The author seems to forget the diminishing effect of deduplication because Single Instance Storage (SIS) only works in the same mailbox database. With the (acceptance of) growing size of mailboxes you already have less mailboxes per database, which causes less SIS bonus. Since compression works on all databases regardless of content and - as tests indicate - with a zero performance penalty, things will improve.
Exchange Footprint is Too Big
The cost of hosting exchange is rising exponentially. SIS was at least a step in shrinking storage requirements for Exchange. Exchange storage requirements are becomming huge and the processing requirments are having to increase to cope.

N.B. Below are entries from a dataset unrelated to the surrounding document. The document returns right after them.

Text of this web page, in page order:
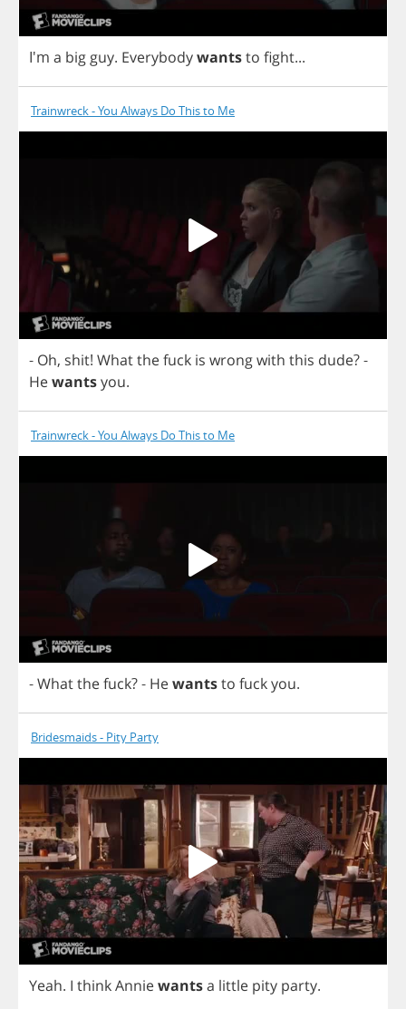
I'm a big guy. Everybodywantsto fight...
Trainwreck - You Always Do This to Me
- Oh, shit! Whatthefuck is wrongwith this dude?-
Hewantsyou.
Trainwreck - You Always Do This to Me
-Whatthefuck?- Hewantsto fuckyou.
Bridesmaids - Pity Party
Yeah. I thinkAnniewantsa little pity party.

The trouble is that the space saved with SIS is nothing compared to the huge emails created by Exchange/Outlook/Word. Have you ever seen the amount of wasted space in typical Exchange based emails? Couple that with the way users tend to just reply to emails - the size of the typical exchange/outlook email is becomming huge. If I check on a typical folder I can easily spot 20 Meg messages containing the one word response "Thanks".

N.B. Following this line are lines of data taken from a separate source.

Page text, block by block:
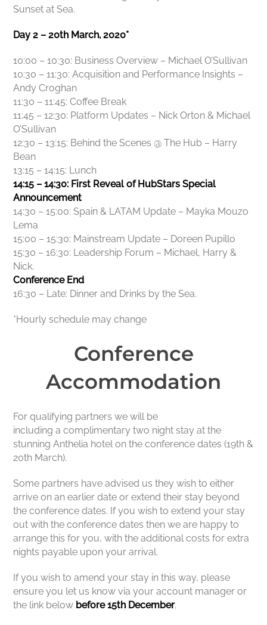
Sunset at Sea.
Day 2 – 20th March, 2020*
10:00 – 10:30: Business Overview – Michael O’Sullivan
10:30 – 11:30: Acquisition and Performance Insights –
Andy Croghan
11:30 – 11:45: Coffee Break
11:45 – 12:30: Platform Updates – Nick Orton & Michael
O’Sullivan
12:30 – 13:15: Behind the Scenes @ The Hub – Harry
Bean
13:15 – 14:15: Lunch
14:15 – 14:30: First Reveal of HubStars Special
Announcement
14:30 – 15:00: Spain & LATAM Update – Mayka Mouzo
Lema
15:00 – 15:30: Mainstream Update – Doreen Pupillo
15:30 – 16:30: Leadership Forum – Michael, Harry &
Nick.
Conference End
16:30 – Late: Dinner and Drinks by the Sea.
*Hourly schedule may change
Conference
Accommodation
For qualifying partners we will be
including a complimentary two night stay at the
stunning Anthelia hotel on the conference dates (19th &
20th March).
Some partners have advised us they wish to either
arrive on an earlier date or extend their stay beyond
the conference dates. If you wish to extend your stay
out with the conference dates then we are happy to
arrange this for you, with the additional costs for extra
nights payable upon your arrival.
If you wish to amend your stay in this way, please
ensure you let us know via your account manager or
the link below before 15th December.

Because the typical cheap SATA disk is now 500GB does not mean that you can just grow your storages indefinitely - the cost of storage is still high because now you have to make the SANs that much faster in order to be able to search the huge amounts of data - increasing the processing requirements and making the whole thing slower.
Storage is cheap.
Deal with it by buying more.
Backup is cheap.
Deal with it by buying more. Oh, oops.
Time for a mail server with a git repo as its backend. SIS for free, and highly efficient replication.

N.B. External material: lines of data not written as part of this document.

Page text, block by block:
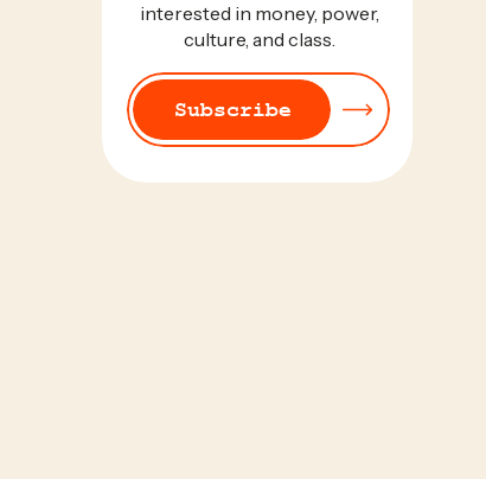
interested in money, power,
culture, and class.
Subscribe
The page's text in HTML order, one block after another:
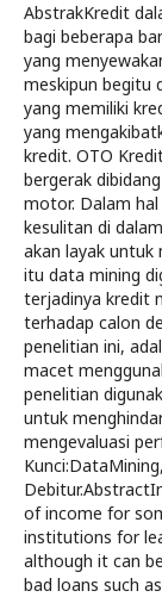
AbstrakKredit
bagi beberapa
yang
meskipun begitu
yang memiliki
yang
kredit. OTO
bergerak
motor. Dalam
kesulitan di
akan layak untuk
itu data mining
terjadinya kredit
terhadap calon
penelitian ini,
macet
penelitian
untuk
mengevaluasi
of income for
institutions for
although it can
bad loans such
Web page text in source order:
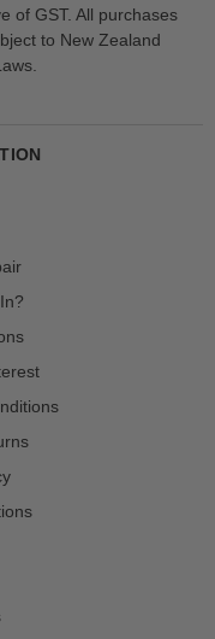
of GST. All purchases
to New Zealand

Put each user in their own branch, and they can clone just their own mailstore too.
it's a different architecture...
As far as I'm aware SIS was gone in 2007 apart from for attachments anyway. There's no such thing as exchange 2005 as other posters have commented.
SCC (Single copy clusters) have gone in 2010 replaced with DAG's (Database availability group) which is the evolution of 2007 CCR (Cluster continuous replication). This means realistically you are going to go for 3 copies of a database.
Now you could put those copies on expensive SAN, but the since the IOPS requirements of exchange 2010 is much less you can use SATA disks in DAS. HUGE cost savings here despite needing 3 copies of a database. Now for the SATA disks your looking at 1 or 2 TB of storage available per disk, each disk has a set amount of IOPS available and each user has an IOPS requirement based on their mail profile (sent / recieved / size). Mail just sitting in their mailbox doesn't really put additional load on the server.
So you end up with a user count per disk. let's say that's somewhere in the 100-200 user region, and you plan 1 DB per disk. The DB can then grow to 1TB or so, (not the 100GB reccomendation in 2003) and the extra space users are getting (25GB mailbox anyone?) is basically for free as there's no IOPS requirement for data just sitting there.
The 1TB example above assumes no RAID, but with 3 copies of a DB you effectively have RAID database managed at the exchange server level not the disk level. Much more flexible :)
The requirements for 2010, disk wise are therefore SIGNIFICANTLY less than for 2007 or 2003, to the extent it's got storage vendors shaking in their boots because they're not going to be selling as much high end SAN with big arrays and expensive, fast disks.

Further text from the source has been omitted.